══ Record extracts ══

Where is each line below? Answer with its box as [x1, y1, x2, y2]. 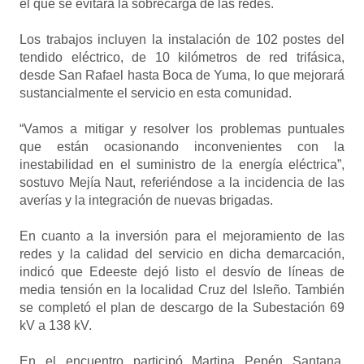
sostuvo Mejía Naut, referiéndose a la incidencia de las [19, 175, 344, 189]
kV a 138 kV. [19, 318, 92, 332]
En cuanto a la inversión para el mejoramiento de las [19, 228, 344, 243]
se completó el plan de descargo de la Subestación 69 [19, 300, 344, 314]
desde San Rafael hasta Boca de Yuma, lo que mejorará [19, 67, 344, 82]
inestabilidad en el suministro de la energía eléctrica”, [19, 157, 344, 171]
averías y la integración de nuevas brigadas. [19, 193, 273, 207]
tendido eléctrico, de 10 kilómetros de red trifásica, [19, 50, 344, 64]
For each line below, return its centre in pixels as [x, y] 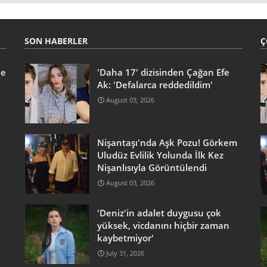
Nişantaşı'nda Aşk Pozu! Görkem [167, 142]
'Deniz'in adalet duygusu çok [159, 212]
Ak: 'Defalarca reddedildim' [155, 84]
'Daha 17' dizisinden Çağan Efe [163, 72]
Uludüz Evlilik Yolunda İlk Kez [160, 155]
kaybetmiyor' [125, 237]
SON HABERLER [56, 41]
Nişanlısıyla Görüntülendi [152, 167]
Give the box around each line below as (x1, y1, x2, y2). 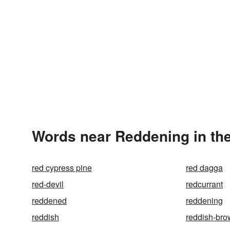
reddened (32, 195, 67, 206)
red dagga (186, 162, 223, 174)
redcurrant (186, 178, 223, 190)
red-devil (32, 178, 64, 190)
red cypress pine (32, 162, 92, 174)
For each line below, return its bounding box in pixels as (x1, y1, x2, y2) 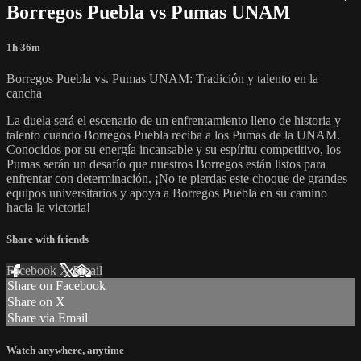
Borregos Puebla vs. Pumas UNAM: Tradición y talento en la (6, 71, 318, 85)
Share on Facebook (7, 279, 106, 293)
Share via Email (7, 311, 88, 326)
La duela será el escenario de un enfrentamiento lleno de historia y (6, 113, 341, 127)
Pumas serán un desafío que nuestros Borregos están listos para (6, 156, 326, 171)
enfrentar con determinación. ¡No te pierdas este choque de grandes (6, 171, 347, 185)
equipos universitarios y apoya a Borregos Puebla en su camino (6, 185, 327, 200)
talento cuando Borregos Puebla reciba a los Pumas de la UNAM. (6, 127, 340, 142)
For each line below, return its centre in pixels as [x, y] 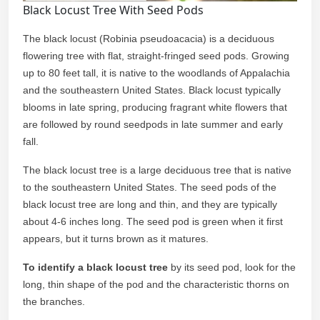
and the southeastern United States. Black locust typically [152, 90]
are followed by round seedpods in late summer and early [153, 124]
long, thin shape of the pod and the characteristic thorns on [156, 284]
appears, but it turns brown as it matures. [116, 238]
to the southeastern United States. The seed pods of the [150, 187]
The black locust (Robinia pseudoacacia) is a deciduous [149, 38]
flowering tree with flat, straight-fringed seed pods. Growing [156, 55]
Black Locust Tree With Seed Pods [113, 10]
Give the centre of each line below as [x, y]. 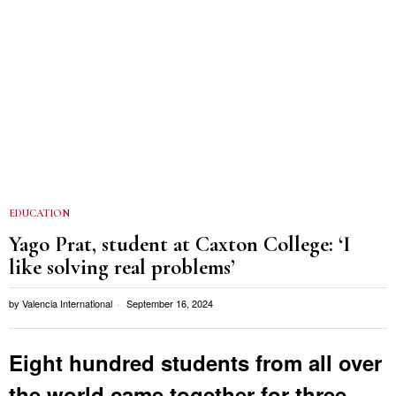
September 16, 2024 [168, 303]
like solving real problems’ [122, 267]
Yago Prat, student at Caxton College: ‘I [179, 244]
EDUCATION [39, 213]
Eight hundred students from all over [195, 362]
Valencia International [67, 303]
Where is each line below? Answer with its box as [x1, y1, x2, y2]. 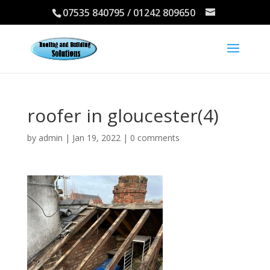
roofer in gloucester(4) [27, 103, 219, 128]
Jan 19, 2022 [72, 132, 121, 143]
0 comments [130, 132, 180, 143]
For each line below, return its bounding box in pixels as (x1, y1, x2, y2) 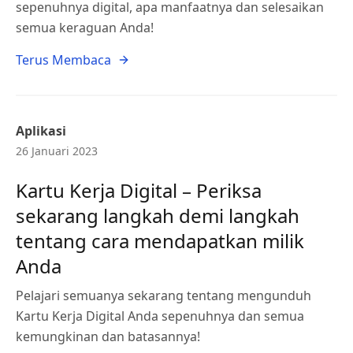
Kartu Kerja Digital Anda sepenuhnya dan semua (16, 307, 304, 325)
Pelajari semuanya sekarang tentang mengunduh (16, 287, 311, 304)
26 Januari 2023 (16, 143, 98, 158)
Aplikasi (16, 122, 66, 139)
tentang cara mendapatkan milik (16, 228, 304, 254)
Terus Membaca (16, 51, 111, 69)
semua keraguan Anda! (16, 19, 154, 36)
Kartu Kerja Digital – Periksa (16, 177, 262, 203)
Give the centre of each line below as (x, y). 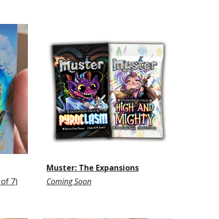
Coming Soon (69, 182)
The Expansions (109, 168)
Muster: (62, 168)
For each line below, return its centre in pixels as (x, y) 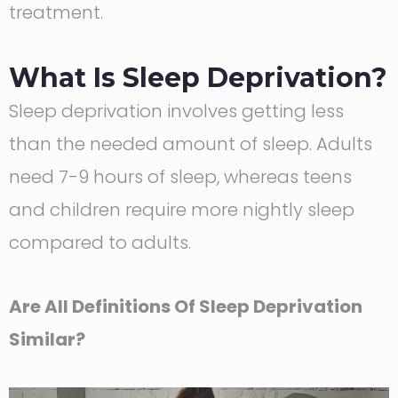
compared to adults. (100, 242)
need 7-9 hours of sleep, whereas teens (180, 176)
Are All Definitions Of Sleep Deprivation (186, 306)
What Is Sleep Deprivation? (198, 77)
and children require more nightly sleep (182, 209)
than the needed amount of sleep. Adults (191, 143)
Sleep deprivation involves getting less (176, 111)
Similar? (47, 339)
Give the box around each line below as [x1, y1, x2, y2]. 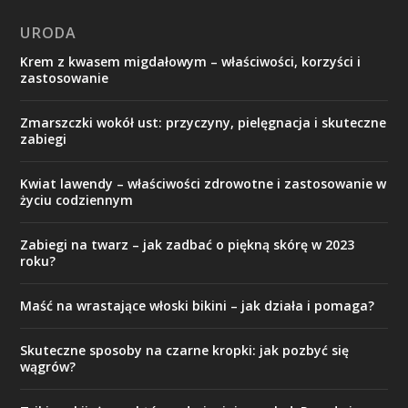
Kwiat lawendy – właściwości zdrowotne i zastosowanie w [20, 175, 387, 192]
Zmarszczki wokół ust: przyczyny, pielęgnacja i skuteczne [20, 114, 387, 131]
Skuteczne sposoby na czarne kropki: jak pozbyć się [20, 342, 350, 359]
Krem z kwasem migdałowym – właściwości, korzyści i [20, 53, 362, 70]
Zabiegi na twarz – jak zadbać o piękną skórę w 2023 [20, 236, 355, 253]
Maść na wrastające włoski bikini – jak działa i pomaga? [20, 297, 375, 314]
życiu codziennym [20, 191, 134, 209]
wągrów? [20, 358, 76, 375]

═══

Your task —
Transcribe exactly the span of lines that opens with the line holding "Give the centre of each line below as (x, y)." and closes with the last line of the entries above. Omit pictures.

Task output —
Give the centre of each line below as (x, y). 
Coming Soon (69, 182)
The Expansions (109, 168)
Muster: (62, 168)
For each line below, return its centre in pixels as (x, y) 
compared to adults. (100, 242)
need 7-9 hours of sleep, whereas teens (180, 176)
Are All Definitions Of Sleep Deprivation (186, 306)
What Is Sleep Deprivation? (198, 77)
and children require more nightly sleep (182, 209)
than the needed amount of sleep. Adults (191, 143)
Sleep deprivation involves getting less (176, 111)
Similar? (47, 339)
Give the box around each line below as [x1, y1, x2, y2]. 
Kwiat lawendy – właściwości zdrowotne i zastosowanie w [20, 175, 387, 192]
Zmarszczki wokół ust: przyczyny, pielęgnacja i skuteczne [20, 114, 387, 131]
Skuteczne sposoby na czarne kropki: jak pozbyć się [20, 342, 350, 359]
Krem z kwasem migdałowym – właściwości, korzyści i [20, 53, 362, 70]
Zabiegi na twarz – jak zadbać o piękną skórę w 2023 [20, 236, 355, 253]
Maść na wrastające włoski bikini – jak działa i pomaga? [20, 297, 375, 314]
życiu codziennym [20, 191, 134, 209]
wągrów? [20, 358, 76, 375]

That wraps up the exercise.